Here is an update. The BSoD became more frequent after installing Asus programs, PC Probell and AI Suit. The crashes happened in less than 10 minutes of game play, which is usually a single battle or two. I removed those programs, and I decided to uninstall graphics and nforce drivers as well. I reinstalled graphics and nforce, and I am getting a better result.

Game play time has improved. I managed to execute the game for about an hour of continuous play. I will give it more time to see if BSoD returns like before. Thank you.


----------



## satrow (Feb 4, 2012)

*Re: NETIO.SYS causes BSoD.*

That makes sense.

I should have made my original comment clearer:


> Asus ATK0110 ACPI Utility - ASUS - Motherboards- ASUS Striker II Extreme <--- look in the Utilities section for your OS (W7x64), there's a 2009-listed update, install it please. Also a part of the Asus PCProbe and AISuite Utilities.

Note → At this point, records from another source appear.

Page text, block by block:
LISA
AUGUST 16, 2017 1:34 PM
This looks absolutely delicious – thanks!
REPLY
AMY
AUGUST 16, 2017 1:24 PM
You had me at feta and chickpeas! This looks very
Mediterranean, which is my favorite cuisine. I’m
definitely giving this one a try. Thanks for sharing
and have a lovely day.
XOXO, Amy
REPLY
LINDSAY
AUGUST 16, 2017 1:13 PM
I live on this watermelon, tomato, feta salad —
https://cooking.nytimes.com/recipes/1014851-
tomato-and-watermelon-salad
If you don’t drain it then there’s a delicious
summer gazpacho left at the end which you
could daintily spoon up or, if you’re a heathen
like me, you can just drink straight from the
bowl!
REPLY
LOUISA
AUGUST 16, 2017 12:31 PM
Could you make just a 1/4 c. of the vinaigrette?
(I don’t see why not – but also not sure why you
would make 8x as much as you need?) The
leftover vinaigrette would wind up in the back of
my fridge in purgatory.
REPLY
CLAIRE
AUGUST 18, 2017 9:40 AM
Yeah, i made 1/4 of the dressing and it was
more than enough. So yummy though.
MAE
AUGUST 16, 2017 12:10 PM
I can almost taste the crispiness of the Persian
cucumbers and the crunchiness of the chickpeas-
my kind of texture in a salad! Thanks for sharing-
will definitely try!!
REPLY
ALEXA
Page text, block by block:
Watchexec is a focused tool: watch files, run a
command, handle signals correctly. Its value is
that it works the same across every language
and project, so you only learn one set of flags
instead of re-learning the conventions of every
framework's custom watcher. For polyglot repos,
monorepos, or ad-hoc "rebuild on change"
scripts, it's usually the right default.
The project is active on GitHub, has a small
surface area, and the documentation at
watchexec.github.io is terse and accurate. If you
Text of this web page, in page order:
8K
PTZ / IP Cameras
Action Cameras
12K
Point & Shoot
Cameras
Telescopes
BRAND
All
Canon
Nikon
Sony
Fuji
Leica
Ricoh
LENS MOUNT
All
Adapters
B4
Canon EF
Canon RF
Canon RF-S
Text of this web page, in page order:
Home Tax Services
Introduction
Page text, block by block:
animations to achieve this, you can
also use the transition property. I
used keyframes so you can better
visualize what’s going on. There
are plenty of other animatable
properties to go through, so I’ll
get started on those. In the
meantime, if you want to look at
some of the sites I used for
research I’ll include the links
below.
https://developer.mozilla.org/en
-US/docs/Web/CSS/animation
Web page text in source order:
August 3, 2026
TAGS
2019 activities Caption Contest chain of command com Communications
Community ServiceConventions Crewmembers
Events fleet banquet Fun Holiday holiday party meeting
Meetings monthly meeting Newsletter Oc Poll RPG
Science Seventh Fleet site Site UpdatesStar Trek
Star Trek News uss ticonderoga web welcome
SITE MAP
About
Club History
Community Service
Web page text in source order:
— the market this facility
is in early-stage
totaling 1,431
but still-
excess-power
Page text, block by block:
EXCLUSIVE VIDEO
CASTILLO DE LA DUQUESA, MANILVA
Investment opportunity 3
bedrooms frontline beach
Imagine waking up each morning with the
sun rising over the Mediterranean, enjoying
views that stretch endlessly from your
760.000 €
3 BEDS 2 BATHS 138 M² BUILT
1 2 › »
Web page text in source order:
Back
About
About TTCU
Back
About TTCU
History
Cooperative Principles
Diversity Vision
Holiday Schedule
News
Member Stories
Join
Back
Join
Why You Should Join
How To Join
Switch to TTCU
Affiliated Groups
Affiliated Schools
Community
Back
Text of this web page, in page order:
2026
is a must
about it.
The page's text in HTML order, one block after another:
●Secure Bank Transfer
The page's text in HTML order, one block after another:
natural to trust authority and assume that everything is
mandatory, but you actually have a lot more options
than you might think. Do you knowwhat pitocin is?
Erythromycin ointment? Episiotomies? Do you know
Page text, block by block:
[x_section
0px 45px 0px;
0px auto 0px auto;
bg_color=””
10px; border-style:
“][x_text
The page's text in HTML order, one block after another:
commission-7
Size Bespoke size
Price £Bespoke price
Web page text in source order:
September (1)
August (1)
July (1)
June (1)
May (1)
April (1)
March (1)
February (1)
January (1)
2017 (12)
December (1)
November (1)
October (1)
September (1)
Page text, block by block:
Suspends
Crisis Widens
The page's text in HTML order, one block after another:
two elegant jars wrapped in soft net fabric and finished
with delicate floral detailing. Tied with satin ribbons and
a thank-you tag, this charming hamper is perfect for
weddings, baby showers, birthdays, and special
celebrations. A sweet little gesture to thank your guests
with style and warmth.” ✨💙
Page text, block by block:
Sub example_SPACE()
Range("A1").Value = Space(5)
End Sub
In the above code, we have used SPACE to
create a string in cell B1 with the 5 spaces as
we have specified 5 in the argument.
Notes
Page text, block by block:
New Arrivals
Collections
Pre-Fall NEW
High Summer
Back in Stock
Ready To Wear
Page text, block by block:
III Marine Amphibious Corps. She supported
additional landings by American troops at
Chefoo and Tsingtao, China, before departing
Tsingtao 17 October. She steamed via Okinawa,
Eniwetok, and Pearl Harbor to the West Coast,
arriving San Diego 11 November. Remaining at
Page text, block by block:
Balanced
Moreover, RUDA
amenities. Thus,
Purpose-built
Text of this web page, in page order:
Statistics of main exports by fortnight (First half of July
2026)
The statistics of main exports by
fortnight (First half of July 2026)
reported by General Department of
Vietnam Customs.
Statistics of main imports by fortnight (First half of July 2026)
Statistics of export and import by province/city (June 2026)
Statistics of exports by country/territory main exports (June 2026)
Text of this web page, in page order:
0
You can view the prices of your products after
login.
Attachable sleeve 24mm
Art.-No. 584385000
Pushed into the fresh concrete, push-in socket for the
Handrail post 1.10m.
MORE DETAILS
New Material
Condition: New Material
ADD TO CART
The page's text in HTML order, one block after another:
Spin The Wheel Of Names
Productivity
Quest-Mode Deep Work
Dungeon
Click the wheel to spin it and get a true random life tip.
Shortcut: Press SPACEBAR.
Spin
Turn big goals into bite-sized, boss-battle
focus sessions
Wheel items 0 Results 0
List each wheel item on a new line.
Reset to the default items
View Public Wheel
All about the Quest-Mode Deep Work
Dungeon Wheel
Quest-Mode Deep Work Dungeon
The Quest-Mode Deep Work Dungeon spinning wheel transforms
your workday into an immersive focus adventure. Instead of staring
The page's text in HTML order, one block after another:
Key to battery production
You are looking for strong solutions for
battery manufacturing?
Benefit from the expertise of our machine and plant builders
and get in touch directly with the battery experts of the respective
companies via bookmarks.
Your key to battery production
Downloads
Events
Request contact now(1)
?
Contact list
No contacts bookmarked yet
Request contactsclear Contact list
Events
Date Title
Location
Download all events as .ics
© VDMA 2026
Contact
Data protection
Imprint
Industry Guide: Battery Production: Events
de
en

The "Also a part of the Asus PCProbe and AISuite Utilities." was an extra clue as to what may have installed the Asus ATK0110 ACPI Utility. I only wanted you to update the ATK0110 driver, not install the other utility software (because they can cause crashes/BSOD's - as we've now demonstrated).

So, *uninstall those utilities*; as a general comment, try to keep the drivers as clean as possible, utilities will often slow things down and just add to the complexity of troubleshooting - or worse.


----------



## ekawalaski (May 18, 2012)

*Re: NETIO.SYS causes BSoD.*



satrow said:


> That makes sense.
> 
> I only wanted you to update the ATK0110 driver, not install the other utility software (because they can cause crashes/BSOD's - as we've now demonstrated).
> 
> try to keep the drivers as clean as possible.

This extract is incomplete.